The 2017 “Invitational Exhibition of Visual Arts,” at the American Academy of Arts and Letters through April 9, is the survey of contemporary art that isn’t the Whitney Biennial.1

Far up the river from the Meatpacking District, at 155th Street and Broadway, the “Invitational” is well removed from the art world’s sociological pageants downtown. In a space given over to artistic sensitivities, the “Invitational” is also my favorite of the cultural season, with one of the few broad contemporary exhibitions that remains truly receptive to the transformative power of art.

In a space given over to artistic sensitivities, the “Invitational” is also my favorite of the cultural season.

This all is due, no doubt, to the private, artist-based leadership of the Academy, an honors society for architects, artists, writers, and composers. Today it is still underwritten by a 1914 founding endowment created by the philanthropist Archer M. Huntington. Unfettered by institutional mandates, or the not-so-invisible hand of commercial backers, the “Invitational” brings together art for art’s sake—this year, thirty-five contemporary artists selected from 165 nominees submitted by the membership. Funds supplemented through donations by late members such as Jacob Lawrence and Childe Hassam underwrite prizes for the artists in the exhibition. Some of the awards are dedicated to purchasing and then donating selected work in the show to American museums.

This year the Academy’s Art Award and Purchase Committee includes the artist-members Judy Pfaff, Lois Dodd, Mary Frank, Robert Gober, Yvonne Jacquette, Bill Jensen, Joan Jonas, Dorothea Rockburne, and Joel Shapiro. Rumor has it the selection of work can become contentious among the membership, but the result is always a well-honed distillation, with divergent art finding new connections—aided by a curator who knows how to hang art within the Academy’s rambling rooms on its beaux-arts campus of Audubon Terrace.

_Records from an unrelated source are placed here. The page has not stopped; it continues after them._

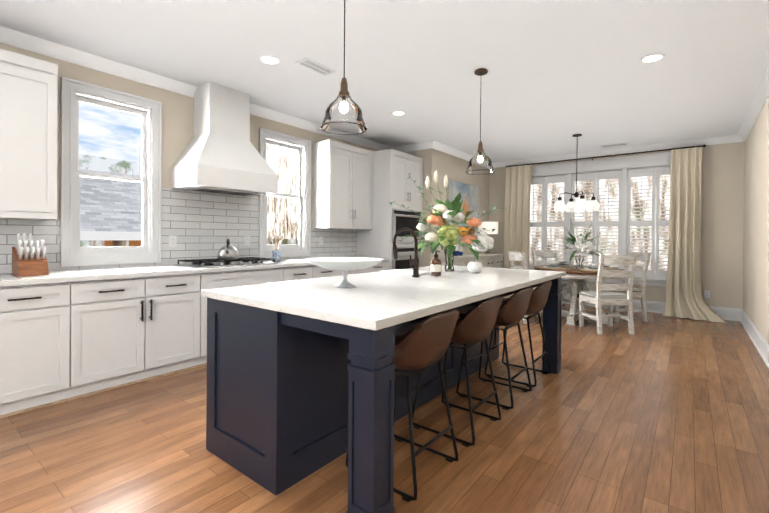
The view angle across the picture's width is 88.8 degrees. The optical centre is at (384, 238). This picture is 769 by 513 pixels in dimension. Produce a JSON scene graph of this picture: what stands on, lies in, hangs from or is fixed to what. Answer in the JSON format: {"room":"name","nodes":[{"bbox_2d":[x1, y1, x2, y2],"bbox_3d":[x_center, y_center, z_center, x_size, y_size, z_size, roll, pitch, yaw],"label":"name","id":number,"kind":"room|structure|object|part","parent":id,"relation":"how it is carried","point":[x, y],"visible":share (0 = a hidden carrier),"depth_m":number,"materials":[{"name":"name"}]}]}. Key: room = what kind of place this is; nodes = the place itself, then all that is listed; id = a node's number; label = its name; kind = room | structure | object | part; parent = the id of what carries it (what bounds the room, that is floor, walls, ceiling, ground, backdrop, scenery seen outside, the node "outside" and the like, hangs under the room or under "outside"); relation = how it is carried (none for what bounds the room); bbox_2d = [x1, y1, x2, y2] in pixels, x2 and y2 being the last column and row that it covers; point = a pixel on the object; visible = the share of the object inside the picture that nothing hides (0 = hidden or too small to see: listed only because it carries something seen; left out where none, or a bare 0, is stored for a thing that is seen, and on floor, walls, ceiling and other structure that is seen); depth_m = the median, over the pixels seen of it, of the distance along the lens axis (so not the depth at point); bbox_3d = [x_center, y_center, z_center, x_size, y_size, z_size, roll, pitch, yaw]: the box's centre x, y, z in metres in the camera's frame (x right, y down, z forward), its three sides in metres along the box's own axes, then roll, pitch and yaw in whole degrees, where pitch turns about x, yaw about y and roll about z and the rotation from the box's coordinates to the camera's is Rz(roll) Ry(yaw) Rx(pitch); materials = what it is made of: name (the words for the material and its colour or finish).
{"room":"kitchen","nodes":[
{"label":"kitchen","id":0,"kind":"room"},
{"bbox_2d":[0,43,378,229],"bbox_3d":[-2.672,-0.212,3.535,0.150,2.790,8.900,1,0,38],"label":"wall","id":1,"kind":"structure","parent":0,"point":[177,123],"depth_m":4.00,"materials":[{"name":"beige paint"}]},
{"bbox_2d":[0,48,57,215],"bbox_3d":[-2.981,-0.777,2.738,0.327,1.153,1.039,1,0,38],"label":"upper cabinet","id":2,"kind":"object","parent":1,"relation":"attached to","point":[28,137],"depth_m":2.91,"materials":[{"name":"white wood"}]},
{"bbox_2d":[0,26,196,97],"bbox_3d":[-3.610,-1.560,2.118,0.088,0.095,5.208,1,0,38],"label":"crown molding","id":3,"kind":"structure","parent":1,"relation":"attached to","point":[14,38],"depth_m":3.44,"materials":[{"name":"white wood"}]},
{"bbox_2d":[60,76,161,266],"bbox_3d":[-2.524,-0.567,3.655,0.130,1.600,0.790,1,0,38],"label":"window","id":4,"kind":"structure","parent":1,"relation":"in","point":[71,89],"depth_m":3.60,"materials":[{"name":"white wood"}]},
{"bbox_3d":[-2.544,-0.567,3.671,0.062,1.394,0.584,1,0,38],"label":"window sash","id":5,"kind":"part","parent":4,"relation":"part of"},
{"bbox_2d":[169,236,176,246],"bbox_3d":[-2.175,0.024,4.035,0.008,0.116,0.074,1,0,38],"label":"electrical outlet plate","id":6,"kind":"object","parent":1,"relation":"attached to","point":[172,241],"depth_m":4.03,"materials":[{"name":"white plastic"}]},
{"bbox_2d":[0,188,356,273],"bbox_3d":[-2.847,-0.123,3.183,0.008,0.784,7.830,1,0,38],"label":"tile backsplash","id":7,"kind":"structure","parent":1,"relation":"attached to","point":[202,225],"depth_m":4.23,"materials":[{"name":"white tile"}]},
{"bbox_2d":[171,82,277,195],"bbox_3d":[-1.689,-1.051,4.215,0.530,1.104,0.920,1,0,38],"label":"range hood","id":8,"kind":"object","parent":1,"relation":"attached to","point":[220,154],"visible":0.98,"depth_m":4.07,"materials":[{"name":"white paint"}]},
{"bbox_2d":[244,236,249,245],"bbox_3d":[-1.646,0.025,4.713,0.008,0.116,0.074,1,0,38],"label":"electrical outlet plate","id":9,"kind":"object","parent":1,"relation":"attached to","point":[246,238],"depth_m":4.71,"materials":[{"name":"white plastic"}]},
{"bbox_2d":[259,128,310,257],"bbox_3d":[-1.328,-0.565,5.189,0.130,1.600,0.820,1,0,38],"label":"window","id":10,"kind":"structure","parent":1,"relation":"in","point":[304,145],"depth_m":5.33,"materials":[{"name":"white wood"}]},
{"bbox_3d":[-1.348,-0.566,5.205,0.062,1.394,0.614,1,0,38],"label":"window sash","id":11,"kind":"part","parent":10,"relation":"part of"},
{"bbox_2d":[250,103,391,149],"bbox_3d":[-0.777,-1.556,5.751,0.088,0.095,3.078,1,0,38],"label":"crown molding","id":12,"kind":"structure","parent":1,"relation":"attached to","point":[256,110],"depth_m":5.41,"materials":[{"name":"white wood"}]},
{"bbox_2d":[319,237,322,244],"bbox_3d":[-0.908,0.026,5.659,0.008,0.116,0.074,1,0,38],"label":"electrical outlet plate","id":13,"kind":"object","parent":1,"relation":"attached to","point":[320,238],"depth_m":5.65,"materials":[{"name":"white plastic"}]},
{"bbox_2d":[313,139,372,228],"bbox_3d":[-0.577,-0.752,5.788,0.369,1.200,0.928,1,0,38],"label":"upper cabinet","id":14,"kind":"object","parent":1,"relation":"attached to","point":[342,185],"visible":1,"depth_m":5.54,"materials":[{"name":"white wood"}]},
{"bbox_2d":[0,297,768,512],"bbox_3d":[0.049,1.247,2.997,5.130,0.080,11.400,1,0,38],"label":"floor","id":15,"kind":"structure","parent":0,"point":[658,413],"depth_m":2.33,"materials":[{"name":"brown wood"}]},
{"bbox_2d":[0,281,83,417],"bbox_3d":[-2.860,0.747,2.673,0.628,0.876,1.132,1,0,38],"label":"base cabinet","id":16,"kind":"object","parent":15,"relation":"on","point":[63,342],"depth_m":2.75,"materials":[{"name":"white wood"}]},
{"bbox_2d":[84,273,207,396],"bbox_3d":[-2.251,0.748,3.454,0.628,0.876,1.092,1,0,38],"label":"base cabinet","id":17,"kind":"object","parent":15,"relation":"on","point":[138,329],"depth_m":3.25,"materials":[{"name":"white wood"}]},
{"bbox_2d":[0,256,388,286],"bbox_3d":[-2.501,0.291,3.103,0.656,0.038,7.529,1,0,38],"label":"countertop","id":18,"kind":"structure","parent":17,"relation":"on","point":[9,279],"depth_m":3.28,"materials":[{"name":"stone"}]},
{"bbox_2d":[12,233,48,275],"bbox_3d":[-2.692,0.113,2.986,0.240,0.315,0.170,1,0,38],"label":"knife block","id":19,"kind":"object","parent":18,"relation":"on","point":[28,259],"visible":1,"depth_m":2.94,"materials":[{"name":"brown wood"}]},
{"bbox_2d":[174,257,278,267],"bbox_3d":[-1.660,0.244,4.198,0.500,0.056,0.910,1,0,38],"label":"cooktop","id":20,"kind":"object","parent":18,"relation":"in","point":[217,262],"visible":0.98,"depth_m":4.03,"materials":[{"name":"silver metal"}]},
{"bbox_2d":[217,238,238,259],"bbox_3d":[-1.666,0.103,4.203,0.238,0.224,0.216,1,0,38],"label":"kettle","id":21,"kind":"object","parent":20,"relation":"on","point":[228,251],"visible":1,"depth_m":4.13,"materials":[{"name":"silver metal"}]},
{"bbox_2d":[270,233,283,260],"bbox_3d":[-1.308,0.099,4.820,0.146,0.346,0.153,1,0,38],"label":"utensil crock","id":22,"kind":"object","parent":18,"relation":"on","point":[276,253],"visible":1,"depth_m":4.79,"materials":[{"name":"blue ceramic"}]},
{"bbox_2d":[208,267,291,288],"bbox_3d":[-1.664,0.749,4.207,0.628,0.876,1.062,1,0,38],"label":"base cabinet","id":23,"kind":"object","parent":15,"relation":"on","point":[270,275],"depth_m":4.03,"materials":[{"name":"white wood"}]},
{"bbox_2d":[288,265,339,280],"bbox_3d":[-1.136,0.750,4.885,0.628,0.876,0.901,1,0,38],"label":"base cabinet","id":24,"kind":"object","parent":15,"relation":"on","point":[313,271],"depth_m":4.70,"materials":[{"name":"white wood"}]},
{"bbox_2d":[340,268,367,275],"bbox_3d":[-0.693,0.750,5.453,0.628,0.876,0.662,1,0,38],"label":"base cabinet","id":25,"kind":"object","parent":15,"relation":"on","point":[365,270],"depth_m":5.33,"materials":[{"name":"white wood"}]},
{"bbox_2d":[368,260,387,272],"bbox_3d":[-0.364,0.751,5.875,0.628,0.876,0.530,1,0,38],"label":"base cabinet","id":26,"kind":"object","parent":15,"relation":"on","point":[383,265],"depth_m":5.73,"materials":[{"name":"white wood"}]},
{"bbox_2d":[206,277,561,512],"bbox_3d":[0.306,0.771,2.943,1.254,0.876,2.738,1,0,38],"label":"kitchen island","id":27,"kind":"object","parent":15,"relation":"on","point":[291,399],"visible":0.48,"depth_m":1.98,"materials":[{"name":"blue"}]},
{"bbox_2d":[201,265,565,330],"bbox_3d":[0.320,0.314,2.933,1.280,0.038,2.790,1,0,38],"label":"island countertop","id":28,"kind":"structure","parent":27,"relation":"on","point":[374,301],"depth_m":2.14,"materials":[{"name":"stone"}]},
{"bbox_2d":[305,257,383,287],"bbox_3d":[-0.241,0.207,2.406,0.480,0.171,0.480,1,0,38],"label":"stand","id":29,"kind":"object","parent":28,"relation":"on","point":[344,264],"visible":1,"depth_m":2.31,"materials":[{"name":"white ceramic"}]},
{"bbox_2d":[378,269,430,274],"bbox_3d":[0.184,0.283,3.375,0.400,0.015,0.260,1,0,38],"label":"sink","id":30,"kind":"object","parent":28,"relation":"on","point":[401,271],"visible":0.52,"depth_m":3.33,"materials":[{"name":"white stone"}]},
{"bbox_2d":[392,228,419,276],"bbox_3d":[0.148,0.101,3.061,0.254,0.382,0.121,1,0,38],"label":"faucet","id":31,"kind":"object","parent":28,"relation":"on","point":[415,265],"visible":1,"depth_m":3.02,"materials":[{"name":"brown metal"}]},
{"bbox_2d":[430,250,440,275],"bbox_3d":[0.412,0.191,3.146,0.088,0.205,0.088,1,0,38],"label":"soap bottle","id":32,"kind":"object","parent":28,"relation":"on","point":[435,267],"visible":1,"depth_m":3.11,"materials":[{"name":"orange glass"}]},
{"bbox_2d":[389,170,504,270],"bbox_3d":[0.612,-0.171,3.593,0.833,0.929,0.808,1,0,38],"label":"flowers","id":33,"kind":"object","parent":28,"relation":"on","point":[448,235],"visible":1,"depth_m":3.50,"materials":[{"name":"multicoloured plant"}]},
{"bbox_2d":[467,257,482,272],"bbox_3d":[0.798,0.228,3.454,0.136,0.135,0.136,1,0,38],"label":"decor","id":34,"kind":"object","parent":28,"relation":"on","point":[474,266],"visible":1,"depth_m":3.41,"materials":[{"name":"white ceramic"}]},
{"bbox_2d":[357,149,422,269],"bbox_3d":[0.121,-0.080,6.398,0.734,2.540,0.890,1,0,38],"label":"tall cabinet","id":35,"kind":"object","parent":15,"relation":"on","point":[392,170],"visible":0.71,"depth_m":6.05,"materials":[{"name":"painted wood"},{"name":"stainless steel"},{"name":"black glass"}]},
{"bbox_2d":[345,360,458,501],"bbox_3d":[0.099,0.933,2.097,0.449,0.556,0.436,1,0,38],"label":"stool leg","id":36,"kind":"object","parent":15,"relation":"on","point":[407,497],"visible":0.62,"depth_m":2.01,"materials":[{"name":"black metal"}]},
{"bbox_2d":[392,309,458,369],"bbox_3d":[0.115,0.509,2.084,0.468,0.304,0.488,1,0,38],"label":"seat","id":37,"kind":"object","parent":36,"relation":"on","point":[424,342],"visible":0.69,"depth_m":1.87,"materials":[{"name":"brown leather"}]},
{"bbox_2d":[412,338,500,446],"bbox_3d":[0.474,0.934,2.578,0.449,0.556,0.436,1,0,38],"label":"stool leg","id":38,"kind":"object","parent":15,"relation":"on","point":[470,410],"visible":0.79,"depth_m":2.54,"materials":[{"name":"black metal"}]},
{"bbox_2d":[450,296,502,343],"bbox_3d":[0.490,0.510,2.565,0.468,0.304,0.488,1,0,38],"label":"seat","id":39,"kind":"object","parent":38,"relation":"on","point":[476,323],"visible":0.77,"depth_m":2.35,"materials":[{"name":"brown leather"}]},
{"bbox_2d":[438,253,503,267],"bbox_3d":[1.625,0.745,7.184,0.483,0.905,1.840,1,0,38],"label":"sideboard","id":40,"kind":"object","parent":15,"relation":"on","point":[491,260],"visible":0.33,"depth_m":7.02,"materials":[{"name":"beige wood"}]},
{"bbox_2d":[454,244,459,255],"bbox_3d":[1.229,0.191,6.731,0.088,0.200,0.088,1,0,26],"label":"vase","id":41,"kind":"object","parent":40,"relation":"on","point":[458,250],"depth_m":6.69,"materials":[{"name":"blue"}]},
{"bbox_2d":[478,222,497,253],"bbox_3d":[2.034,-0.020,7.728,0.380,0.625,0.380,1,0,38],"label":"table lamp","id":42,"kind":"object","parent":40,"relation":"on","point":[489,226],"visible":0.46,"depth_m":7.56,"materials":[{"name":"beige"}]},
{"bbox_2d":[456,322,531,409],"bbox_3d":[0.861,0.934,3.074,0.449,0.556,0.436,1,0,38],"label":"stool leg","id":43,"kind":"object","parent":15,"relation":"on","point":[509,385],"visible":0.81,"depth_m":3.04,"materials":[{"name":"black metal"}]},
{"bbox_2d":[459,286,532,325],"bbox_3d":[0.878,0.510,3.062,0.468,0.304,0.488,1,0,38],"label":"seat","id":44,"kind":"object","parent":43,"relation":"on","point":[513,309],"visible":0.73,"depth_m":2.84,"materials":[{"name":"brown leather"}]},
{"bbox_2d":[484,313,550,386],"bbox_3d":[1.187,0.935,3.492,0.449,0.556,0.436,1,0,38],"label":"stool leg","id":45,"kind":"object","parent":15,"relation":"on","point":[532,357],"visible":0.81,"depth_m":3.46,"materials":[{"name":"black metal"}]},
{"bbox_2d":[501,281,551,315],"bbox_3d":[1.204,0.511,3.480,0.468,0.304,0.488,1,0,38],"label":"seat","id":46,"kind":"object","parent":45,"relation":"on","point":[539,298],"visible":0.46,"depth_m":3.27,"materials":[{"name":"brown leather"}]},
{"bbox_2d":[507,251,542,323],"bbox_3d":[2.168,0.696,5.838,0.560,1.025,0.462,0,0,-8],"label":"chair","id":47,"kind":"object","parent":15,"relation":"on","point":[516,256],"visible":0.17,"depth_m":5.68,"materials":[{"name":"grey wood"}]},
{"bbox_2d":[532,249,571,304],"bbox_3d":[2.833,0.698,6.643,0.462,1.025,0.560,0,0,-7],"label":"chair","id":48,"kind":"object","parent":15,"relation":"on","point":[545,253],"visible":0.27,"depth_m":6.85,"materials":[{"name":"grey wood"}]},
{"bbox_2d":[534,265,623,324],"bbox_3d":[2.902,0.825,5.909,1.240,0.778,1.240,1,0,38],"label":"dining table","id":49,"kind":"object","parent":15,"relation":"on","point":[576,277],"visible":0.56,"depth_m":5.69,"materials":[{"name":"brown wood"}]},
{"bbox_2d":[539,261,567,268],"bbox_3d":[2.508,0.390,5.858,0.368,0.085,0.368,1,0,29],"label":"place setting","id":50,"kind":"object","parent":49,"relation":"on","point":[556,265],"depth_m":5.88,"materials":[{"name":"white ceramic"}]},
{"bbox_2d":[555,222,603,267],"bbox_3d":[2.931,0.084,5.907,0.755,0.703,0.721,1,0,38],"label":"flowers","id":51,"kind":"object","parent":49,"relation":"on","point":[580,243],"visible":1,"depth_m":5.83,"materials":[{"name":"white plant"}]},
{"bbox_2d":[580,263,610,270],"bbox_3d":[2.954,0.396,5.510,0.368,0.085,0.368,1,0,29],"label":"place setting","id":52,"kind":"object","parent":49,"relation":"on","point":[594,267],"depth_m":5.49,"materials":[{"name":"white ceramic"}]},
{"bbox_2d":[579,254,636,333],"bbox_3d":[2.967,0.706,5.237,0.462,1.025,0.560,0,0,-2],"label":"chair","id":53,"kind":"object","parent":15,"relation":"on","point":[598,297],"visible":1,"depth_m":5.06,"materials":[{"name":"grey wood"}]},
{"bbox_2d":[601,252,650,322],"bbox_3d":[3.631,0.707,5.968,0.560,1.025,0.462,0,0,-4],"label":"chair","id":54,"kind":"object","parent":15,"relation":"on","point":[645,258],"visible":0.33,"depth_m":5.76,"materials":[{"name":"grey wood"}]},
{"bbox_2d":[0,0,768,162],"bbox_3d":[0.072,-1.623,2.983,5.130,0.080,11.400,1,0,38],"label":"ceiling","id":55,"kind":"structure","parent":0,"point":[556,77],"depth_m":3.44,"materials":[{"name":"white paint"}]},
{"bbox_2d":[259,55,279,64],"bbox_3d":[-1.021,-1.590,3.492,0.183,0.008,0.183,0,0,-7],"label":"recessed light","id":56,"kind":"object","parent":55,"relation":"in","point":[274,60],"depth_m":3.48,"materials":[{"name":"white"}]},
{"bbox_2d":[295,58,335,75],"bbox_3d":[-0.633,-1.587,3.633,0.160,0.008,0.360,1,0,38],"label":"ceiling vent","id":57,"kind":"object","parent":55,"relation":"in","point":[314,66],"depth_m":3.62,"materials":[{"name":"white metal"}]},
{"bbox_2d":[320,0,366,134],"bbox_3d":[-0.229,-1.103,2.240,0.268,0.954,0.268,1,0,38],"label":"pendant light","id":58,"kind":"object","parent":55,"relation":"hanging from","point":[343,105],"visible":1,"depth_m":2.24,"materials":[{"name":"clear glass"}]},
{"bbox_2d":[391,111,405,115],"bbox_3d":[0.179,-1.588,4.966,0.183,0.008,0.183,0,0,-7],"label":"recessed light","id":59,"kind":"object","parent":55,"relation":"in","point":[397,113],"depth_m":4.97,"materials":[{"name":"white plastic"}]},
{"bbox_2d":[466,68,494,174],"bbox_3d":[0.903,-1.101,3.691,0.268,0.954,0.268,1,0,38],"label":"pendant light","id":60,"kind":"object","parent":55,"relation":"hanging from","point":[480,72],"visible":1,"depth_m":3.69,"materials":[{"name":"clear glass"}]},
{"bbox_2d":[554,134,598,211],"bbox_3d":[2.905,-0.997,5.934,0.503,1.153,0.503,0,0,-37],"label":"chandelier","id":61,"kind":"object","parent":55,"relation":"hanging from","point":[576,195],"visible":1,"depth_m":5.93,"materials":[{"name":"white glass"}]},
{"bbox_2d":[601,143,627,147],"bbox_3d":[3.841,-1.567,6.574,0.380,0.008,0.160,1,0,38],"label":"ceiling vent","id":62,"kind":"object","parent":55,"relation":"in","point":[620,144],"depth_m":6.57,"materials":[{"name":"white"}]},
{"bbox_2d":[640,53,664,62],"bbox_3d":[2.317,-1.563,3.400,0.183,0.008,0.183,0,0,-7],"label":"recessed light","id":63,"kind":"object","parent":55,"relation":"in","point":[654,57],"depth_m":3.39,"materials":[{"name":"white plastic"}]},
{"bbox_2d":[404,148,488,266],"bbox_3d":[1.156,-0.204,7.778,0.970,2.790,2.500,1,0,38],"label":"wall","id":64,"kind":"structure","parent":0,"point":[443,164],"depth_m":6.77,"materials":[{"name":"beige paint"}]},
{"bbox_2d":[392,142,427,151],"bbox_3d":[0.462,-1.551,6.680,0.720,0.095,0.088,1,0,38],"label":"crown molding","id":65,"kind":"structure","parent":64,"relation":"attached to","point":[424,145],"depth_m":6.67,"materials":[{"name":"white"}]},
{"bbox_2d":[428,141,487,167],"bbox_3d":[1.483,-1.546,7.317,0.088,0.095,2.348,1,0,38],"label":"crown molding","id":66,"kind":"structure","parent":64,"relation":"attached to","point":[435,145],"depth_m":6.95,"materials":[{"name":"white"}]},
{"bbox_2d":[447,179,479,243],"bbox_3d":[1.501,-0.479,7.389,0.042,1.150,1.250,1,0,38],"label":"canvas art","id":67,"kind":"object","parent":64,"relation":"attached to","point":[470,195],"visible":0.38,"depth_m":7.41,"materials":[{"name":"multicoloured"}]},
{"bbox_2d":[489,141,744,308],"bbox_3d":[3.902,-0.179,7.128,4.160,2.790,0.150,1,0,38],"label":"wall","id":68,"kind":"structure","parent":0,"point":[722,208],"depth_m":6.07,"materials":[{"name":"beige paint"}]},
{"bbox_2d":[531,152,670,286],"bbox_3d":[3.835,-0.329,7.129,2.820,2.211,0.170,1,0,38],"label":"window","id":69,"kind":"structure","parent":68,"relation":"in","point":[624,163],"depth_m":6.89,"materials":[{"name":"white wood"}]},
{"bbox_2d":[529,174,566,269],"bbox_3d":[3.176,-0.305,7.628,0.678,1.827,0.071,1,0,38],"label":"window shutters","id":70,"kind":"object","parent":69,"relation":"attached to","point":[544,180],"depth_m":7.64,"materials":[{"name":"white wood"}]},
{"bbox_2d":[571,170,621,265],"bbox_3d":[3.832,-0.361,7.117,0.809,1.699,0.071,1,0,38],"label":"window shutters","id":71,"kind":"object","parent":69,"relation":"attached to","point":[596,177],"depth_m":7.09,"materials":[{"name":"white wood"}]},
{"bbox_2d":[627,166,669,278],"bbox_3d":[4.447,-0.279,6.637,0.594,1.850,0.071,1,0,38],"label":"window shutters","id":72,"kind":"object","parent":69,"relation":"attached to","point":[655,173],"depth_m":6.59,"materials":[{"name":"white wood"}]},
{"bbox_2d":[506,144,705,166],"bbox_3d":[3.747,-1.450,7.081,3.168,0.060,0.114,1,0,38],"label":"curtain rod","id":73,"kind":"object","parent":68,"relation":"attached to","point":[704,145],"visible":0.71,"depth_m":6.84,"materials":[{"name":"brown metal"}]},
{"bbox_2d":[504,165,530,297],"bbox_3d":[2.639,-0.131,7.764,0.527,2.643,0.142,1,0,38],"label":"curtain","id":74,"kind":"object","parent":73,"relation":"hanging from","point":[517,212],"visible":0.71,"depth_m":7.78,"materials":[{"name":"fabric"}]},
{"bbox_2d":[664,147,727,323],"bbox_3d":[4.751,-0.105,6.006,0.760,2.643,0.318,1,0,38],"label":"curtain","id":75,"kind":"object","parent":73,"relation":"hanging from","point":[684,297],"visible":1,"depth_m":6.14,"materials":[{"name":"fabric"}]},
{"bbox_2d":[492,135,735,167],"bbox_3d":[3.744,-1.527,7.101,3.920,0.095,0.088,1,0,38],"label":"crown molding","id":76,"kind":"structure","parent":68,"relation":"attached to","point":[732,138],"depth_m":6.77,"materials":[{"name":"white"}]},
{"bbox_2d":[562,294,738,320],"bbox_3d":[3.766,1.123,7.119,3.980,0.185,0.028,1,0,38],"label":"baseboard","id":77,"kind":"structure","parent":68,"relation":"attached to","point":[732,314],"depth_m":6.49,"materials":[{"name":"white wood"}]},
{"bbox_2d":[704,290,709,297],"bbox_3d":[5.039,0.860,6.138,0.074,0.116,0.008,1,0,38],"label":"electrical outlet plate","id":78,"kind":"object","parent":68,"relation":"attached to","point":[706,292],"depth_m":6.14,"materials":[{"name":"white plastic"}]},
{"bbox_2d":[743,98,768,343],"bbox_3d":[1.978,-0.165,1.400,0.150,2.790,11.250,1,0,38],"label":"wall","id":79,"kind":"structure","parent":0,"point":[756,248],"depth_m":4.66,"materials":[{"name":"beige paint"}]},
{"bbox_2d":[736,65,768,141],"bbox_3d":[1.941,-1.513,1.525,0.088,0.095,11.100,1,0,38],"label":"crown molding","id":80,"kind":"structure","parent":79,"relation":"attached to","point":[761,96],"depth_m":4.53,"materials":[{"name":"white wood"}]},
{"bbox_2d":[739,309,768,367],"bbox_3d":[1.943,1.136,1.520,0.028,0.185,11.100,1,0,38],"label":"baseboard","id":81,"kind":"structure","parent":79,"relation":"attached to","point":[760,342],"depth_m":4.59,"materials":[{"name":"white wood"}]},
{"label":"outside","id":82,"kind":"structure","parent":0,"visible":0},
{"bbox_2d":[79,102,140,175],"bbox_3d":[-19.926,-16.078,28.291,2.100,46.000,100.000,1,0,38],"label":"sky","id":83,"kind":"structure","parent":82,"point":[114,130],"depth_m":28.86,"materials":[{"name":"blue"}]},
{"bbox_2d":[79,169,297,246],"bbox_3d":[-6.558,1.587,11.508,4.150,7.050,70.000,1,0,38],"label":"neighboring house","id":84,"kind":"structure","parent":82,"point":[92,196],"depth_m":9.74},
{"bbox_2d":[266,144,669,276],"bbox_3d":[8.616,-8.286,14.841,55.000,31.000,0.100,1,0,38],"label":"trees","id":85,"kind":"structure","parent":82,"point":[279,217],"depth_m":15.98,"materials":[{"name":"plant"}]}
]}

Caetlynn Booth, Selvage, 2014–16, Oil on panel,
On display at the American Academy of Arts and Letters.

This “Invitational” brings together the guerrilla realism of the late Arnold Mesches with the fugal portraits and contrapunto abstractions of Phong Bui and the totemic figurines of Vanessa German. There are the apotropaic bird sculptures of Jonathan Shahn with the swampy luminism of Caetlynn Booth, my painter-colleague here at The New Criterion. There are the color-rich abstractions of Andrea Bergart reflecting the inchoate shapes of Helen O’Leary near the diminutive color blocks of Janice Caswell and the synapse-singeing installations of Hap Tivey. A video work by Kakyoung Lee, along with related drypoint prints, brings to mind the animation of William Kentridge, while Walter Robinson, Beverly McIver, and others all give varying interpretations to painterly figuration.

The independence of the “Invitational” continues as a remarkable relic of a more uncompromised age, no doubt aided by its uptown remoteness. At a time when most other artistic institutions are heralding their “public engagement” (those windows and balconies at the Whitney!), the Academy’s remove clears the air for its artists and gives this exhibition an unalloyed intensity.

Last month the paintings of one great academician, Paul Resika, were on view on the Lower East Side at Steven Harvey Fine Art Projects. In a haunting exhibition called “Empty,” Harvey assembled a small but brilliant selection of Resika’s paintings from the early 1990s to the present—work that Harvey has seen first hand as they were created.2

Paul Resika, Blue Sail, 1997–98Oil on canvas.

For such an omnivorous painter as Resika, who has found nourishment in both the abstractions of his mentor Hans Hofmann and the figurations of the Old Masters (who are also his mentors), what was brought together here was absence: empty boats and shacks, paintings cleared of people and inundated with color. “Like getting lost in Venice at night,” Harvey writes in his catalogue introduction, “the empty spaces of de Chirico, Carrà, and Sironi are echoed in Resika’s boathouse architecture and empty vessels, redrawn in cool blues and hot oranges.” Paint has become both the water and the mirror, with angular shapes and reflected lines becoming their own presence. For someone who has been painting for seven decades across the full landscape of art, a unifying theme has been such tonal poetry—well reflected in this sensitive exhibition.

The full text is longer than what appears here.